15: Generative Graphics
Controlling Text-to-Image Diffusion by Orthogonal Finetuning (Jun 2023, added 6/19/23)
(link)
The paper proposes a new algorithm for diffusion model fine-tuning that we will probably soon see implemented in standard diffusion models. In diffusion models, we train a base model that is good at turning a text prompt into an image. But then we want to fine-tune it: either for subject-driven generation (e.g., your face in every image), or for controllable generation (e.g., give it a shape or a depth map, and it will use those in the image). The problem: the more you fine-tune, the more you lose the original model’s image generation capabilities. And the problem is, under today’s image fine-tuning algorithms (Dreambooth or ControlNet are famous), it’s really quite random how that happens. The paper proposes a new algorithm that seems to be much better at fine-tuning a diffusion model - while still preserving its image generation capabilities.

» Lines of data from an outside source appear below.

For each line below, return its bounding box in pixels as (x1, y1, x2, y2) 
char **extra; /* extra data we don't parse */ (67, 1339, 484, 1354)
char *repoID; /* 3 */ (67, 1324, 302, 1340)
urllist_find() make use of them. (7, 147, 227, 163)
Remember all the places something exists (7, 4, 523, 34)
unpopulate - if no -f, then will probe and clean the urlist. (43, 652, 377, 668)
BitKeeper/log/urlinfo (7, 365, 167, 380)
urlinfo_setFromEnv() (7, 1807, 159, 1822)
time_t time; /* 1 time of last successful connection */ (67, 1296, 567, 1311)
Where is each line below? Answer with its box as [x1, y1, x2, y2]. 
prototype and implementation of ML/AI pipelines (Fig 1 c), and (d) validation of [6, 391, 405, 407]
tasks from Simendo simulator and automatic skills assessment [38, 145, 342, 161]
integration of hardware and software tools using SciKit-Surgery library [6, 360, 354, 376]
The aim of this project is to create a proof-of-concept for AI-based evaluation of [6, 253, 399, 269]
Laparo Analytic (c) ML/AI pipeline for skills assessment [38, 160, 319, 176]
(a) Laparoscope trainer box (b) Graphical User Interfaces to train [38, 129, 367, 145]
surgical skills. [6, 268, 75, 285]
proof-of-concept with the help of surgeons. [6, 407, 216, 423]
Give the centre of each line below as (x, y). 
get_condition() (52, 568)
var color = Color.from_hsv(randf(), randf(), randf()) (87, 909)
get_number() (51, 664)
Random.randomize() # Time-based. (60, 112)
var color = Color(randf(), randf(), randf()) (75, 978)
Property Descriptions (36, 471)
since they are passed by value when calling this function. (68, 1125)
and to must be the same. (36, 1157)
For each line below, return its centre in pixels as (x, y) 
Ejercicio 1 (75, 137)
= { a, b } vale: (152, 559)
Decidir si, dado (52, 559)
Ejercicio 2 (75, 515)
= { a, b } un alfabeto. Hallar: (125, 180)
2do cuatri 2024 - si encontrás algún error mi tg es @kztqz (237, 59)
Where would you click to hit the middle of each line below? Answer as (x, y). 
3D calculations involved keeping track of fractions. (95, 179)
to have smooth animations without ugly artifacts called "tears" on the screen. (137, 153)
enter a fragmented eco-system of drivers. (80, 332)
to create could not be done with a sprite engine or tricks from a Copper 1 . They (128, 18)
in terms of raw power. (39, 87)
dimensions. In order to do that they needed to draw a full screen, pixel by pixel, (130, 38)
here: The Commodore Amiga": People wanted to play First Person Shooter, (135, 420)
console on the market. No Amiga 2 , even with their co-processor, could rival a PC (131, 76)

How does it do that? Here is the intuition:
Obviously, the base model’s image generation capabilities (that we achieved by training it with tons of images and text pairs) are encoded in its neuron weights. So when we fine-tune the model, it seems intuitive that we want the new model to not be “too far away” from the old model - i.e., a neuron in the fine-tuned (new) model should be “close” (in Euclidean distance) to the same neuron in the base (old) model. This is why we do fine-tuning with small learning rates: if you move the neurons too much, intuitively the base model’s capabilities will get diminished.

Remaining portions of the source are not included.